[TASK DATA]
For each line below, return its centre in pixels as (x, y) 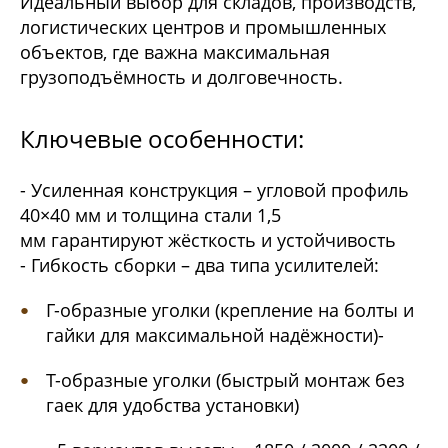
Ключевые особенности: (162, 139)
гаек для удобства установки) (172, 405)
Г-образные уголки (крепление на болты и (229, 310)
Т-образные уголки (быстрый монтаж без (225, 380)
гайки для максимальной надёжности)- (214, 335)
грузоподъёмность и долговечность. (181, 77)
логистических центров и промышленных (203, 27)
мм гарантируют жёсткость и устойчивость (208, 240)
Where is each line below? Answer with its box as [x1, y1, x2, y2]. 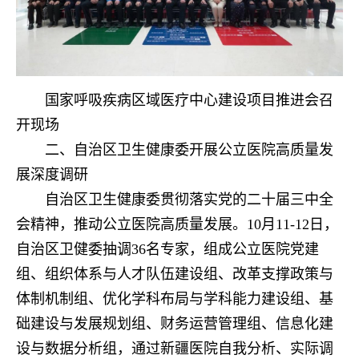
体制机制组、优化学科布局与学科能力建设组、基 [16, 291, 333, 308]
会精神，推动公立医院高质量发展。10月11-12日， [16, 216, 338, 233]
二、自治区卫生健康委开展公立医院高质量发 [45, 142, 333, 159]
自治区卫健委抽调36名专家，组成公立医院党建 [16, 241, 319, 258]
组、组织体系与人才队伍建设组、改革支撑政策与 [16, 266, 333, 283]
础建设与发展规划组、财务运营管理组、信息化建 [16, 316, 333, 333]
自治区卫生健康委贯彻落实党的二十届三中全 [45, 192, 333, 208]
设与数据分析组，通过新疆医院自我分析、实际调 [16, 341, 333, 357]
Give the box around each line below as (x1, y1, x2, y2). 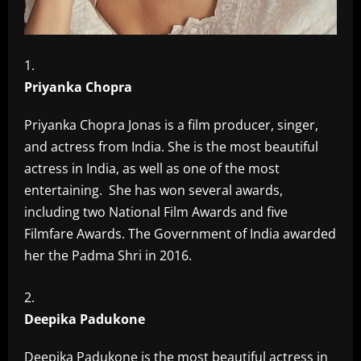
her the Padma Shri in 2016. (24, 247, 192, 264)
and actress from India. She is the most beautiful (24, 138, 318, 156)
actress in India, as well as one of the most (24, 160, 280, 177)
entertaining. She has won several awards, (24, 181, 283, 199)
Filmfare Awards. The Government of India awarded (24, 225, 336, 243)
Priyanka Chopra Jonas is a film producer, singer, (24, 116, 318, 134)
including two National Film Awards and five (24, 203, 288, 221)
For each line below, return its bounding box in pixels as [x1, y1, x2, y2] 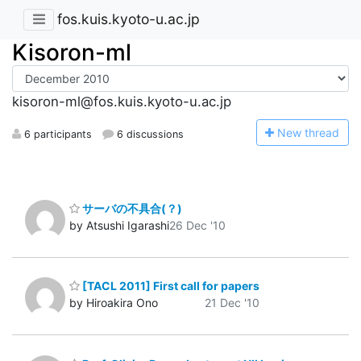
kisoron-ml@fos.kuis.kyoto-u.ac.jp [12, 93, 231, 110]
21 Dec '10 [205, 296, 259, 310]
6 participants [21, 127, 92, 140]
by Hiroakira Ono [69, 296, 158, 310]
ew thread [286, 125, 340, 139]
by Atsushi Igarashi [69, 218, 169, 232]
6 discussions [114, 127, 185, 140]
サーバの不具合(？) [80, 201, 182, 215]
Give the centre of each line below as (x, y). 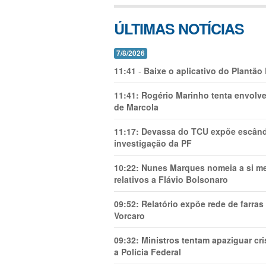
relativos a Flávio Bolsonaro (171, 179)
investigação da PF (153, 143)
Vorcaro (129, 216)
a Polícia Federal (148, 252)
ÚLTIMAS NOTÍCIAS (179, 28)
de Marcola (136, 107)
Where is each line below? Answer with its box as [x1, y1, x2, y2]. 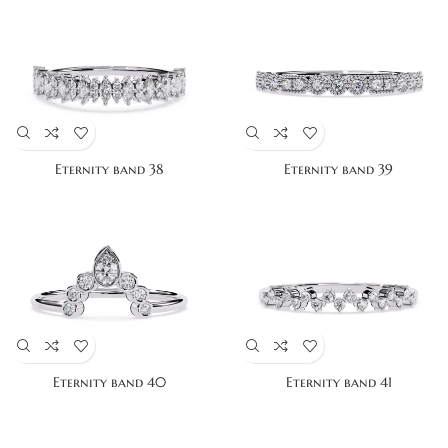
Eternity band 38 [55, 160, 164, 179]
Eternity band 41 [285, 373, 392, 392]
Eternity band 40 [53, 373, 166, 392]
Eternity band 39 [284, 160, 393, 179]
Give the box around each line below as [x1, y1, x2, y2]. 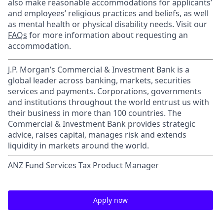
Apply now [93, 195, 128, 205]
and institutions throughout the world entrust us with [8, 97, 209, 108]
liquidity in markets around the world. [8, 140, 149, 151]
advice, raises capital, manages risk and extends [8, 129, 186, 140]
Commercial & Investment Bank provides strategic [8, 118, 195, 129]
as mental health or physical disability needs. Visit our [8, 19, 207, 30]
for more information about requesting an [27, 30, 188, 40]
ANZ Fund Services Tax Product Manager [8, 160, 159, 171]
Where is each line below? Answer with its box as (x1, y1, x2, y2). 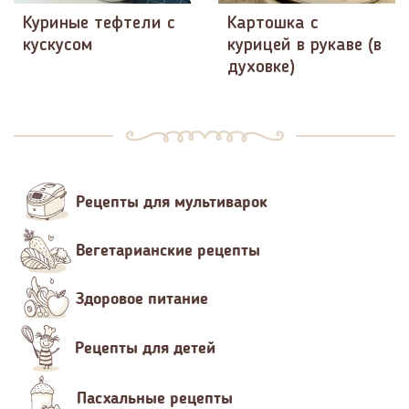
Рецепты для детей (75, 338, 215, 359)
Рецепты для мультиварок (76, 192, 267, 213)
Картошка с (227, 15, 319, 34)
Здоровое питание (76, 288, 208, 309)
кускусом (23, 37, 93, 56)
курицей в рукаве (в (227, 37, 382, 56)
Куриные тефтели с (23, 15, 175, 34)
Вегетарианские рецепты (76, 240, 260, 261)
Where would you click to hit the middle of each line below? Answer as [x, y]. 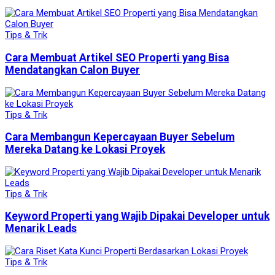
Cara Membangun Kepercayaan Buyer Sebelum [120, 137]
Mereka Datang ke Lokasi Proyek [85, 149]
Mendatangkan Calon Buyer [72, 70]
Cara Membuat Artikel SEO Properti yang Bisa [117, 57]
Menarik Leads [41, 229]
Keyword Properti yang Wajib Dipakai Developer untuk [137, 216]

[WHAT TO PRODUCE] Using the data above, set down each line from the line with "by Atsushi Igarashi [69, 218, 169, 232]" to the line with "liquidity in markets" exactly, both ends included, and leave the pictures behind. Nothing else belongs.

[RESPONSE TO THE EXERCISE]
by Atsushi Igarashi [69, 218, 169, 232]
6 discussions [114, 127, 185, 140]
サーバの不具合(？) [80, 201, 182, 215]
Give the centre of each line below as (x, y). 
relativos a Flávio Bolsonaro (171, 179)
investigação da PF (153, 143)
Vorcaro (129, 216)
a Polícia Federal (148, 252)
ÚLTIMAS NOTÍCIAS (179, 28)
de Marcola (136, 107)
Where is each line below? Answer with its box as [x1, y1, x2, y2]. 
Eternity band 38 [55, 160, 164, 179]
Eternity band 41 [285, 373, 392, 392]
Eternity band 40 [53, 373, 166, 392]
Eternity band 39 [284, 160, 393, 179]
Give the box around each line below as [x1, y1, x2, y2]. 
Apply now [93, 195, 128, 205]
and institutions throughout the world entrust us with [8, 97, 209, 108]
liquidity in markets around the world. [8, 140, 149, 151]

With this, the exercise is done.